Justice is it's own reward
On the plus side, fairness is hedonically rewarding, activating dopamine cells deep in the brain, like a good meal or an unexpected bonus at work. The feeling you get from a sense of fairness is one of connecting safely with others, so it's linked to relatedness. When you feel someone is being fair, there is a feeling of increased trust. Studies show that a self-rated sense of trust and cooperation increase when people experience fair offers. Oxytocin levels increase in fair exchanges too, and oxytocin increases levels of reported trust in people.

When you experience fairness, the increasing levels of dopamine and oxytocin help generates an overall 'toward' emotional state. As a result you become more open to new ideas and more willing to connect with other people. This is a great state for collaboration with others. Yet so many structures inside organizations, especially large organizations, work against employees feeling a sense of fairness. Think of the all too common complaints about pay, performance, and transparency. In the big downsizings of 2009, one firm's executives agreed to a pay cut of 15%, making a big deal that this was three times more than the 5% cut all staff were being asked to undergo, to help reduce layoffs. While a 15% cut meant thousands of dollars a year less pay for an executive, this didn't affect their bonuses, which were worth millions of dollars. You can imagine how employees felt about that when word got around.

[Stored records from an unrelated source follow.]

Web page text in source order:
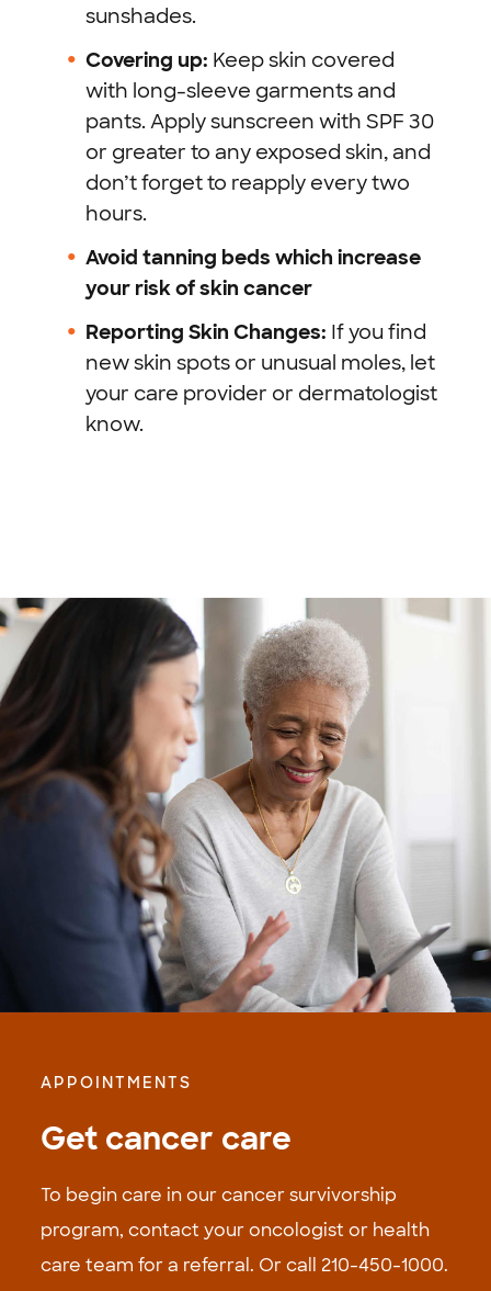
sunshades.
Covering up: Keep skin covered
with long-sleeve garments and
pants. Apply sunscreen with SPF 30
or greater to any exposed skin, and
don’t forget to reapply every two
hours.
Avoid tanning beds which increase
your risk of skin cancer
Reporting Skin Changes: If you find
new skin spots or unusual moles, let
your care provider or dermatologist
know.
APPOINTMENTS
Get cancer care
To begin care in our cancer survivorship
program, contact your oncologist or health
care team for a referral. Or call 210-­450-1000.
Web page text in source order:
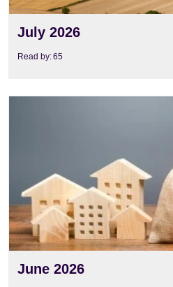
July 2026
Read by:65
June 2026
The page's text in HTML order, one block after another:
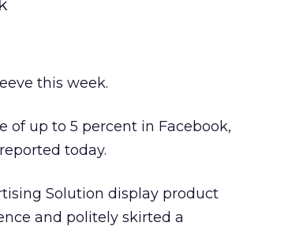
this week.
of up to 5 percent in Facebook,
today.
Solution display product
and politely skirted a
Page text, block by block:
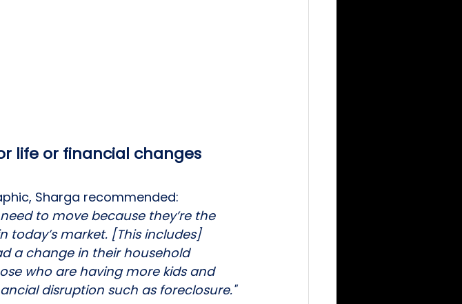
life or financial changes
Sharga recommended:
to move because they’re the
today’s market. [This includes]
a change in their household
who are having more kids and
disruption such as foreclosure."
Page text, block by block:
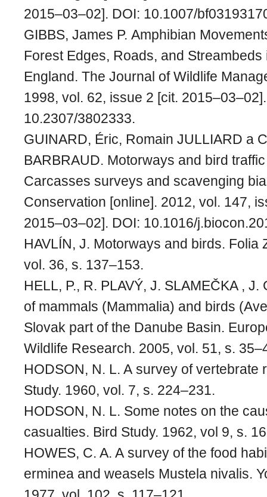
2015–03–02]. DOI: 10.1007/
GIBBS, James P. Amphibian
Forest Edges, Roads, and
England. The Journal of Wildlife
1998, vol. 62, issue 2 [cit.
10.2307/3802333.
GUINARD, Éric, Romain JULLIARD a
BARBRAUD. Motorways and bird
Carcasses surveys and scavenging
Conservation [online]. 2012, vol. 147,
2015–03–02]. DOI: 10.1016/
HAVLÍN, J. Motorways and birds. Folia
vol. 36, s. 137–153.
HELL, P., R. PLAVÝ, J. SLAMEČKA , J.
of mammals (Mammalia) and birds
Slovak part of the Danube Basin.
Wildlife Research. 2005, vol. 51, s.
HODSON, N. L. A survey of vertebrate
Study. 1960, vol. 7, s. 224–231.
HODSON, N. L. Some notes on the
casualties. Bird Study. 1962, vol 9, s.
HOWES, C. A. A survey of the food
erminea and weasels Mustela nivalis.
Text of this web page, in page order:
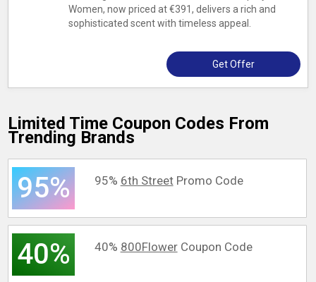
Women, now priced at €391, delivers a rich and
sophisticated scent with timeless appeal.
Get Offer
Limited Time Coupon Codes From
Trending Brands
95% 95% 6th StreetPromo Code
40% 40% 800FlowerCoupon Code
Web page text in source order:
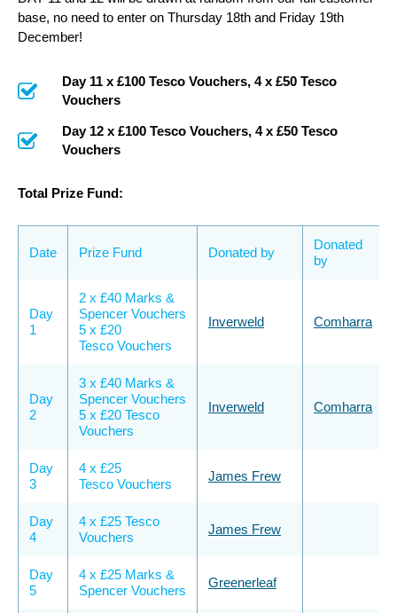
base, no need to enter on Thursday 18th and Friday 19th
December!
Day 11 x £100 Tesco Vouchers, 4 x £50 Tesco
Vouchers
Day 12 x £100 Tesco Vouchers, 4 x £50 Tesco
Vouchers
Total Prize Fund:
Date Prize Fund Donated by
Donated
by
Day
1
2 x £40 Marks &
Spencer Vouchers
5 x £20
Tesco Vouchers
Inverweld Comharra
Day
2
3 x £40 Marks &
Spencer Vouchers
5 x £20 Tesco
Vouchers
Inverweld Comharra
Day
3
4 x £25
Tesco Vouchers
James Frew
Day
4
4 x £25 Tesco
Vouchers
James Frew
Day
5
4 x £25 Marks &
Spencer Vouchers
Greenerleaf
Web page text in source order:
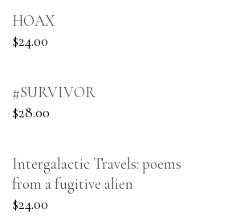
HOAX
$24.00
#SURVIVOR
$28.00
Intergalactic Travels: poems
from a fugitive alien
$24.00
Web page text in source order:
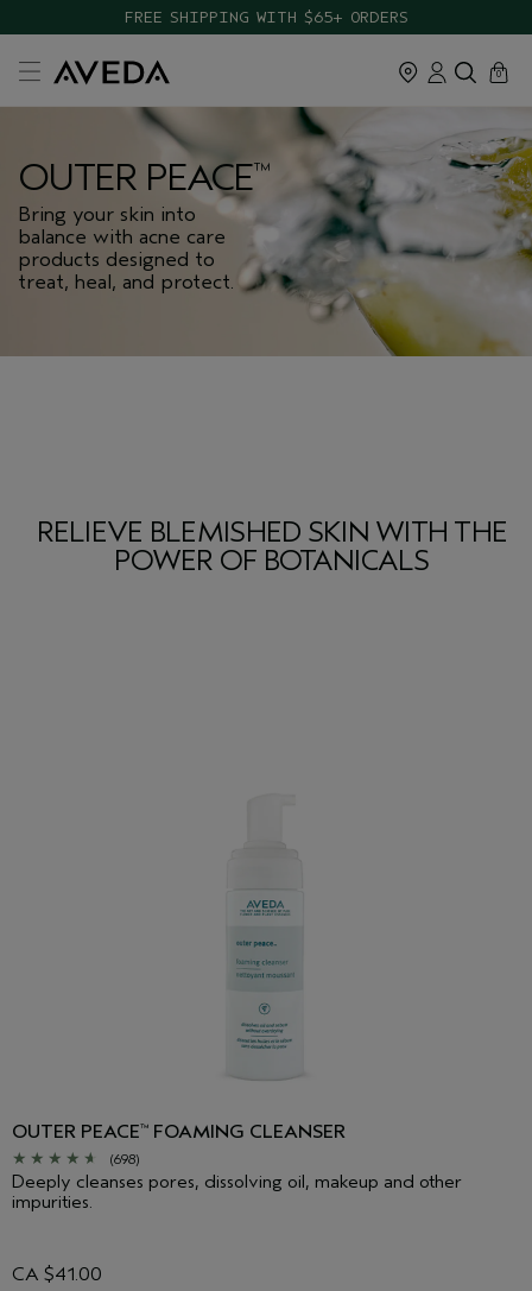
FREE SHIPPING WITH $65+ ORDERS
cart
0
close
OUTER PEACE™
Bring your skin into
balance with acne care
products designed to
treat, heal, and protect.
RELIEVE BLEMISHED SKIN WITH THE
POWER OF BOTANICALS
OUTER PEACE™ FOAMING CLEANSER
(698)
Deeply cleanses pores, dissolving oil, makeup and other
impurities.
CA $41.00
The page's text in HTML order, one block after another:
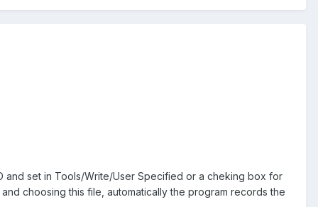
and set in Tools/Write/User Specified or a cheking box for
choosing this file, automatically the program records the
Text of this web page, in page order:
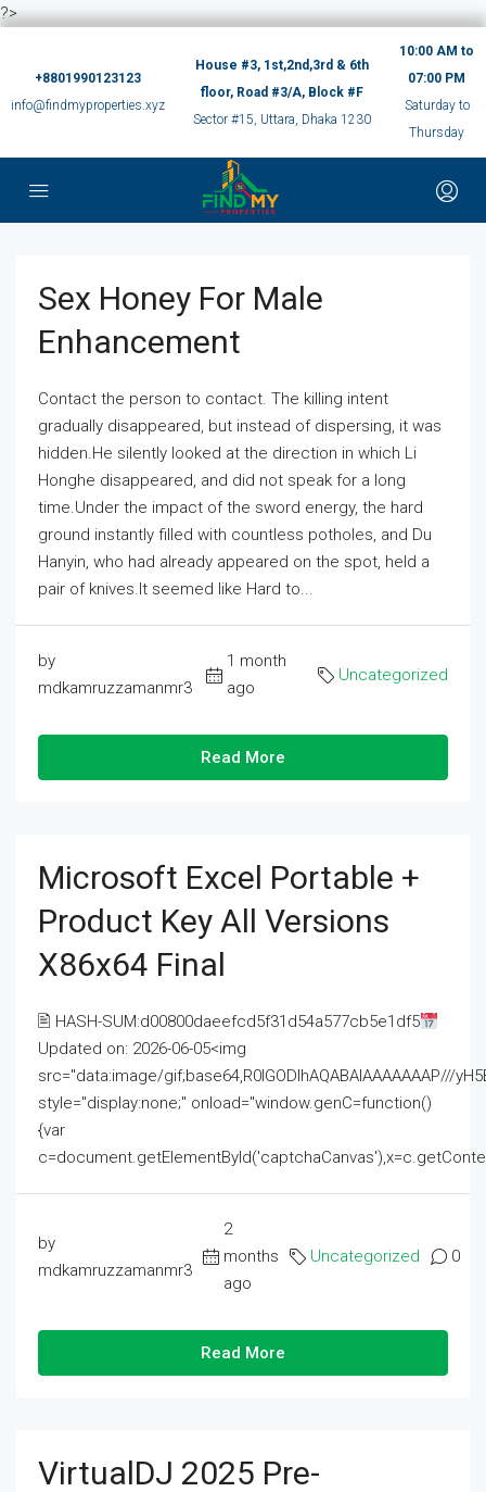
?>
+8801990123123
info@findmyproperties.xyz
House #3, 1st,2nd,3rd & 6th
floor, Road #3/A, Block #F
Sector #15, Uttara, Dhaka 1230
10:00 AM to
07:00 PM
Saturday to
Thursday
Sex Honey For Male
Enhancement
Contact the person to contact. The killing intent
gradually disappeared, but instead of dispersing, it was
hidden.He silently looked at the direction in which Li
Honghe disappeared, and did not speak for a long
time.Under the impact of the sword energy, the hard
ground instantly filled with countless potholes, and Du
Hanyin, who had already appeared on the spot, held a
pair of knives.It seemed like Hard to...
by
mdkamruzzamanmr3
1 month
ago
Uncategorized
Read More
Microsoft Excel Portable +
Product Key All Versions
X86x64 Final
🖹 HASH-SUM:d00800daeefcd5f31d54a577cb5e1df5
Updated on: 2026-06-05<img
src="data:image/gif;base64,R0lGODlhAQABAIAAAAAAAP///
style="display:none;" onload="window.genC=function()
{var
by
mdkamruzzamanmr3
2
months
ago
Uncategorized 0
Read More
VirtualDJ 2025 Pre-
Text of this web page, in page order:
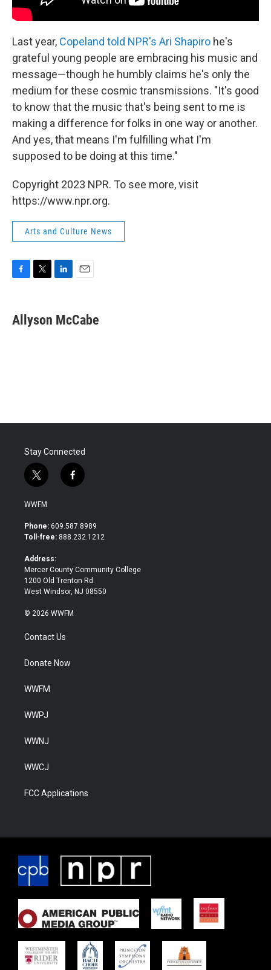
Last year, Copeland told NPR's Ari Shapiro he's
grateful young people are embracing his music and
message—though he humbly claims he's only the
medium for these cosmic transmissions. "It's good
to know that the music that's being sent to me is
making a difference for folks in one way or another.
And yes, that means I'm fulfilling what I'm
supposed to be doing at this time."
Copyright 2023 NPR. To see more, visit
https://www.npr.org.
Arts and Culture News
e
b
t
t
k
e
i
l
Allyson McCabe
Stay Connected
t
w
i
t
e
f
a
b
o
WWFM
Phone: 609.587.8989
Toll-free: 888.232.1212
Address:
Mercer County Community College
1200 Old Trenton Rd.
West Windsor, NJ 08550
© 2026 WWFM
Contact Us
Donate Now
WWFM
WWPJ
WWNJ
WWCJ
FCC Applications
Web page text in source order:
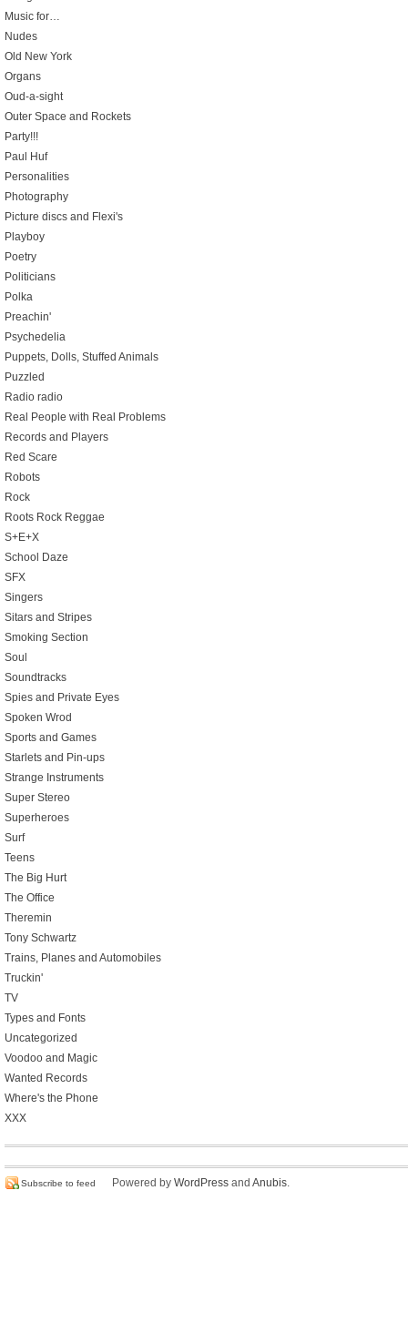
Music for…
Nudes
Old New York
Organs
Oud-a-sight
Outer Space and Rockets
Party!!!
Paul Huf
Personalities
Photography
Picture discs and Flexi's
Playboy
Poetry
Politicians
Polka
Preachin'
Psychedelia
Puppets, Dolls, Stuffed Animals
Puzzled
Radio radio
Real People with Real Problems
Records and Players
Red Scare
Robots
Rock
Roots Rock Reggae
S+E+X
School Daze
SFX
Singers
Sitars and Stripes
Smoking Section
Soul
Soundtracks
Spies and Private Eyes
Spoken Wrod
Sports and Games
Starlets and Pin-ups
Strange Instruments
Super Stereo
Superheroes
Surf
Teens
The Big Hurt
The Office
Theremin
Tony Schwartz
Trains, Planes and Automobiles
Truckin'
TV
Types and Fonts
Uncategorized
Voodoo and Magic
Wanted Records
Where's the Phone
XXX
Subscribe to feed Powered by WordPress and Anubis
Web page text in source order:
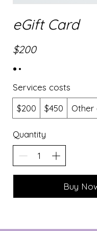
eGift Card
$200
Services costs
$200
$450 Other
Quantity
Buy
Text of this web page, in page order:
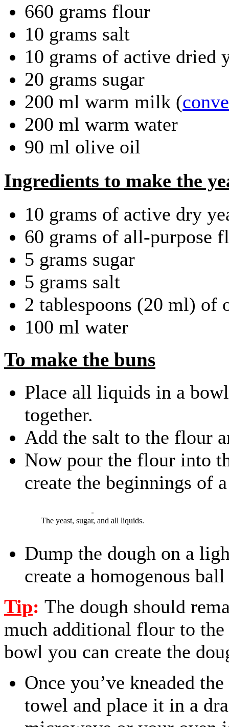
660 grams flour
10 grams salt
10 grams of active dried
20 grams sugar
200 ml warm milk (
200 ml warm water
90 ml olive oil
Ingredients to make the
10 grams of active dry
60 grams of all-purpose
5 grams sugar
5 grams salt
2 tablespoons (20 ml) of
100 ml water
To make the buns
Place all liquids in a
together.
Add the salt to the flour
Now pour the flour into
create the beginnings of
The yeast, sugar, and all liquids.
Dump the dough on a
create a homogenous
Tip: The dough should
much additional flour to
bowl you can create the
Once you’ve kneaded
towel and place it in a
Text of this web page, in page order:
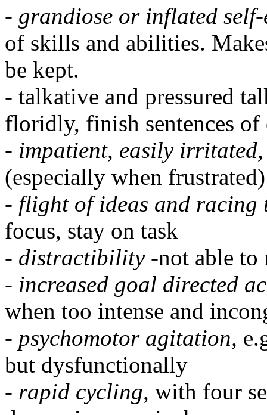
- grandiose or inflated self-
of skills and abilities.
be kept.
- talkative and pressured
floridly, finish sentences of
- impatient, easily irritated,
(especially when frustrated)
- flight of ideas and racing
focus, stay on task
- distractibility-not able to
- increased goal directed
when too intense and
- psychomotor agitation,
but dysfunctionally
- rapid cycling, with four
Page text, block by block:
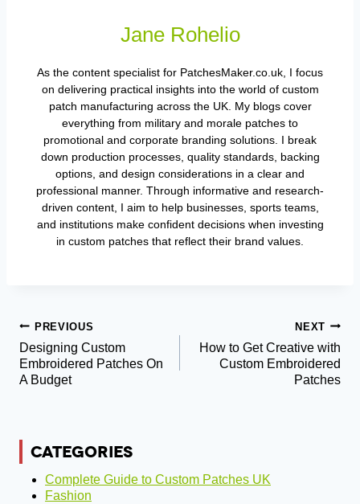
Jane Rohelio
As the content specialist for PatchesMaker.co.uk, I focus
on delivering practical insights into the world of custom
patch manufacturing across the UK. My blogs cover
everything from military and morale patches to
promotional and corporate branding solutions. I break
down production processes, quality standards, backing
options, and design considerations in a clear and
professional manner. Through informative and research-
driven content, I aim to help businesses, sports teams,
and institutions make confident decisions when investing
in custom patches that reflect their brand values.
Post
Navigation
PREVIOUS
Designing Custom
Embroidered Patches On
A Budget
NEXT
How to Get Creative with
Custom Embroidered
Patches
CATEGORIES
Complete Guide to Custom Patches UK
Fashion
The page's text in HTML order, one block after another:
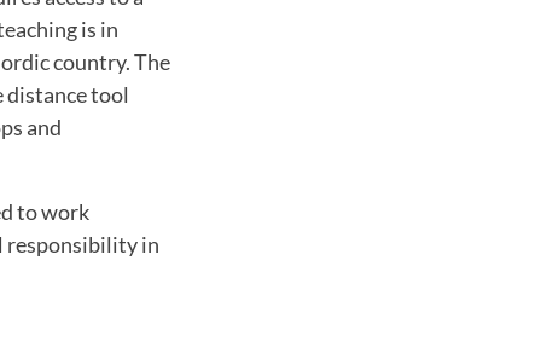
is in
country. The
distance tool
and
to work
responsibility in

One interesting implication of fairness research is the idea that workplaces that truly allow employees to experience an increasing perception of fairness might be intrinsically rewarding. This may explain why people perform better in certain workplace cultures. I asked one executive I shared a can ride with why he had stayed at the same company for 22 years. ‘I don't know' he replied. ‘I guess it's because they always seem to do their best to do the right thing by everyone'. Organizations trying to increase a sense of engagement could do well to recognize that people experiencing a sense of unfairness may get as upset (and therefore distracted). as being told they wont get to eat for a day.

There is research on corporate restructuring showing that when people understood that downsizing decisions were made fairly, the impact of the downsizing was dramatically less. On the other hand, people who feel themselves to be treated unfairly by an organization can generate no end of complaints. Living in a world that appears unfair impacts people's cortisol levels, their well-being, and even their longevity. No wonder so many people won't stay in corporate jobs when they think that their company isn't doing the "fair thing" for its workers, customers or for the community at large.

There is one place you can go to experience a regular increase in the sense of fairness, and that's to work for social-justice organizations that distribute food to the poor or generally serve under-privileged communities. When you right perceived wrongs, like people being hungry when there's food being wasted two blocks away, you increase your sense of fairness. Organizations that allow people to take time on community projects are letting their employees feel rewarded by increasing their sense of fairness.

In summary, a sense of fairness is not just a nice to have if you want to be able to think clearly, collaborate, learn or influence others. Without a sense of fairness, people experience a degree of distraction from a threat response, that inhibits their ability to focus. Ignore fairness issues at your peril.